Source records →
- Opening Delimiter -
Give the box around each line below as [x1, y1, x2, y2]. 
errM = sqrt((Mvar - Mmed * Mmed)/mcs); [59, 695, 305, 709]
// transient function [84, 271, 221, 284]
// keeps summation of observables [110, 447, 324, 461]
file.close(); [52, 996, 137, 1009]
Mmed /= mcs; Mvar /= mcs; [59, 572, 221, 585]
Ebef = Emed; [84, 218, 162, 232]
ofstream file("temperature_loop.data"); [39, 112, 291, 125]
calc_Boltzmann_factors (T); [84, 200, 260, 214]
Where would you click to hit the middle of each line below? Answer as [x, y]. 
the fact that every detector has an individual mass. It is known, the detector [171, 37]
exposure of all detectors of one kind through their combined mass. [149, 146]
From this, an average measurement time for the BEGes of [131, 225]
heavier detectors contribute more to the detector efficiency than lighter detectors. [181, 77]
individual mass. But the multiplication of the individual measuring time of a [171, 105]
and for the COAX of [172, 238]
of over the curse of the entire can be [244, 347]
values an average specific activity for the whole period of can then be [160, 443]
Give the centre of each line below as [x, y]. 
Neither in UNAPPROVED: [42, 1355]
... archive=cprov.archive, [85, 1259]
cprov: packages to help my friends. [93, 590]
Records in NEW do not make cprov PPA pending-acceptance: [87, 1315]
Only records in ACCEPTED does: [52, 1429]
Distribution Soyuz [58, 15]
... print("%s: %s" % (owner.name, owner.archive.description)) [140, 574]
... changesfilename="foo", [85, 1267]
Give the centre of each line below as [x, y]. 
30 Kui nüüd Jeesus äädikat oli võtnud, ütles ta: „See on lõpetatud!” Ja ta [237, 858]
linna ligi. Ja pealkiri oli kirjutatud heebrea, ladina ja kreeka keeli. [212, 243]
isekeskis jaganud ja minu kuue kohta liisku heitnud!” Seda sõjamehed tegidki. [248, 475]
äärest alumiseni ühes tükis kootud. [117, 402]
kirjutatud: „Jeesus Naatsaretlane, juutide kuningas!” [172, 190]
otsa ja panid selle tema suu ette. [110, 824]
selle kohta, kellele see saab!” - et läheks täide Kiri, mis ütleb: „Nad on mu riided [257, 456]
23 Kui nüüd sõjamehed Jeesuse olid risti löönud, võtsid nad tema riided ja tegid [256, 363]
- Closing Delimiter -
Your answer must be an exact copy of every record.

FINISHED EXERCISE →
Give the box around each line below as [x1, y1, x2, y2]. 
errM = sqrt((Mvar - Mmed * Mmed)/mcs); [59, 695, 305, 709]
// transient function [84, 271, 221, 284]
// keeps summation of observables [110, 447, 324, 461]
file.close(); [52, 996, 137, 1009]
Mmed /= mcs; Mvar /= mcs; [59, 572, 221, 585]
Ebef = Emed; [84, 218, 162, 232]
ofstream file("temperature_loop.data"); [39, 112, 291, 125]
calc_Boltzmann_factors (T); [84, 200, 260, 214]
Where would you click to hit the middle of each line below? Answer as [x, y]. 
the fact that every detector has an individual mass. It is known, the detector [171, 37]
exposure of all detectors of one kind through their combined mass. [149, 146]
From this, an average measurement time for the BEGes of [131, 225]
heavier detectors contribute more to the detector efficiency than lighter detectors. [181, 77]
individual mass. But the multiplication of the individual measuring time of a [171, 105]
and for the COAX of [172, 238]
of over the curse of the entire can be [244, 347]
values an average specific activity for the whole period of can then be [160, 443]
Give the centre of each line below as [x, y]. 
Neither in UNAPPROVED: [42, 1355]
... archive=cprov.archive, [85, 1259]
cprov: packages to help my friends. [93, 590]
Records in NEW do not make cprov PPA pending-acceptance: [87, 1315]
Only records in ACCEPTED does: [52, 1429]
Distribution Soyuz [58, 15]
... print("%s: %s" % (owner.name, owner.archive.description)) [140, 574]
... changesfilename="foo", [85, 1267]
Give the centre of each line below as [x, y]. 
30 Kui nüüd Jeesus äädikat oli võtnud, ütles ta: „See on lõpetatud!” Ja ta [237, 858]
linna ligi. Ja pealkiri oli kirjutatud heebrea, ladina ja kreeka keeli. [212, 243]
isekeskis jaganud ja minu kuue kohta liisku heitnud!” Seda sõjamehed tegidki. [248, 475]
äärest alumiseni ühes tükis kootud. [117, 402]
kirjutatud: „Jeesus Naatsaretlane, juutide kuningas!” [172, 190]
otsa ja panid selle tema suu ette. [110, 824]
selle kohta, kellele see saab!” - et läheks täide Kiri, mis ütleb: „Nad on mu riided [257, 456]
23 Kui nüüd sõjamehed Jeesuse olid risti löönud, võtsid nad tema riided ja tegid [256, 363]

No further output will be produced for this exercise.